SmackDown Report: (03/25/04) The show opens with Triple H's theme music, but alas there is no Trips, but instead, Kurt Angle dressed in his
Olympic finest. After some teasing of Stephanie McMahon, he announces himself as new SD General Manager. He then announces
that he's traded Triple H for three men, those being the Dudleys and Booker T. Wow, I feel sorry for the Raw Locker room after
this swerve. It's got to be a lot like thinking you've beat Cancer, then getting hit by a car the next day... Booker T. who seems to be slowly transforming into Hip-hop star Busta Rhymes, comes out and he's none to pleased
about being on SmackDown, saying that it's the minor leagues. Hmm, so what have we learned here today kiddies? Triple H is
worth more than the top Tagteam in History and a 5 time World Champion, and, SD is bushleague compared to Raw?...Ya, and Trips
doesn't have any imput in creative you say? RVD Vs. Charlie Haas; The story in this match is Haas working RVD's legs, however someone should go ahead and tell
Rob that. RVD just stopped selling it half way through the match, although never underestimate the awesome healing powers
of smoking a big fat bowl before you come out. Hey, don't believe me? I've seen my friends take some stupid punishment while
under some certain influences... The end comes when Haas tries to undo the turnbuckle pad, but then walks into an inside cradle
by RVD for the win. Huh? Rene Dupree Vs. Billy Kidman; WWE.com apparently forgot to mention the real COUPS of the Draft...FiFi the poodle!,
who apparently has jumped ship along with Rene. Well, maybe being accompanied by a sad emasculated creature who prances and
preens for a cruel master reminds him of former running buddy Sylvain Grenier, who knows. Anyway, not a bad little match here.

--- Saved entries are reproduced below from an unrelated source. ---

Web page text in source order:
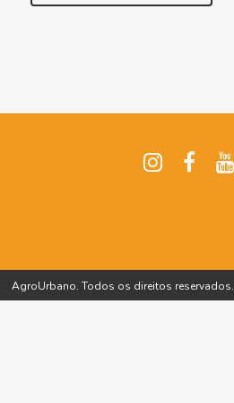
AgroUrbano. Todos os direitos reservados.
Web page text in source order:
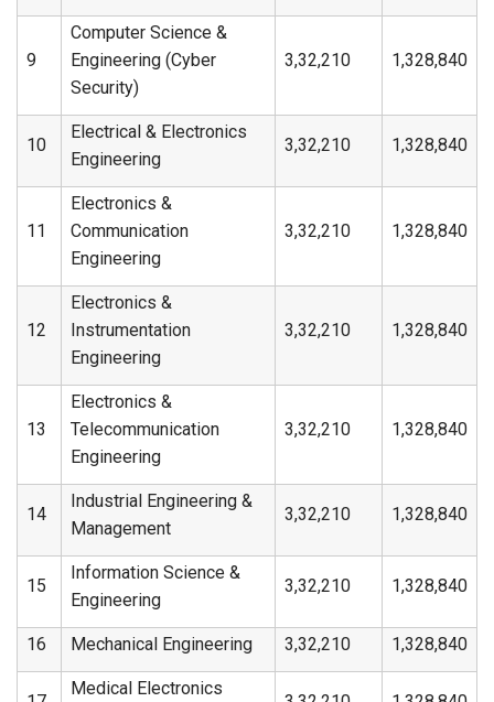
9
Computer Science &
Engineering (Cyber
Security)
3,32,210 1,328,840
10
Electrical & Electronics
Engineering
3,32,210 1,328,840
11
Electronics &
Communication
Engineering
3,32,210 1,328,840
12
Electronics &
Instrumentation
Engineering
3,32,210 1,328,840
13
Electronics &
Telecommunication
Engineering
3,32,210 1,328,840
14
Industrial Engineering &
Management
3,32,210 1,328,840
15
Information Science &
Engineering
3,32,210 1,328,840
16 Mechanical Engineering 3,32,210 1,328,840
Medical Electronics

The end comes when Dupree breaks out a version of the Michanoku Driver which in French translates to umm Les Michanoku Driver?
I don't know. John Cena comes out and cuts a by the numbers rap for Dupree. He then ends the segment by tossing a package of
nuts at Dupree. Well, it's all good, because Rene WAS discovered by Patterson, so having Nuts in his face is probably par
for the course at this point. Teddy Long is backstage and tries to recruit Rikishi & Scotty 2 Hotty; Makes sense I guess as Long's two last
male clients were a fat useless fuck and a white guy pretending to be black...Belee Dat. Backstage we see Eddie welcoming RVD to the locker room when he runs into a dejected Booker T. Book once again
claims that SmackDown is the minor leagues. The two end up coming to blows. But hey, it doesn't exactly help SmackDown's plight
when the babyface locker room consists of Orlando Jordan, Funaki and Shannon Moore....just saying. The Dudley Boyz Vs. The Basham Bros.; Somewhere Mother Dudley and Mother Basham are left scratching their heads
trying to remember when they birthed these other "sons"... For the record, apparently Bubba Ray's ridiculous tiny shorts were also drafted. Get a new outfit Bubba, because
if I wanted to see a grown man try and squeeze into a pair of Children's shorts, I'd just hang out with Rob Feinstein....The
Bashams do have new tights however, and it must be the Summer of George, because I'll be damned if they're not draped in velvet!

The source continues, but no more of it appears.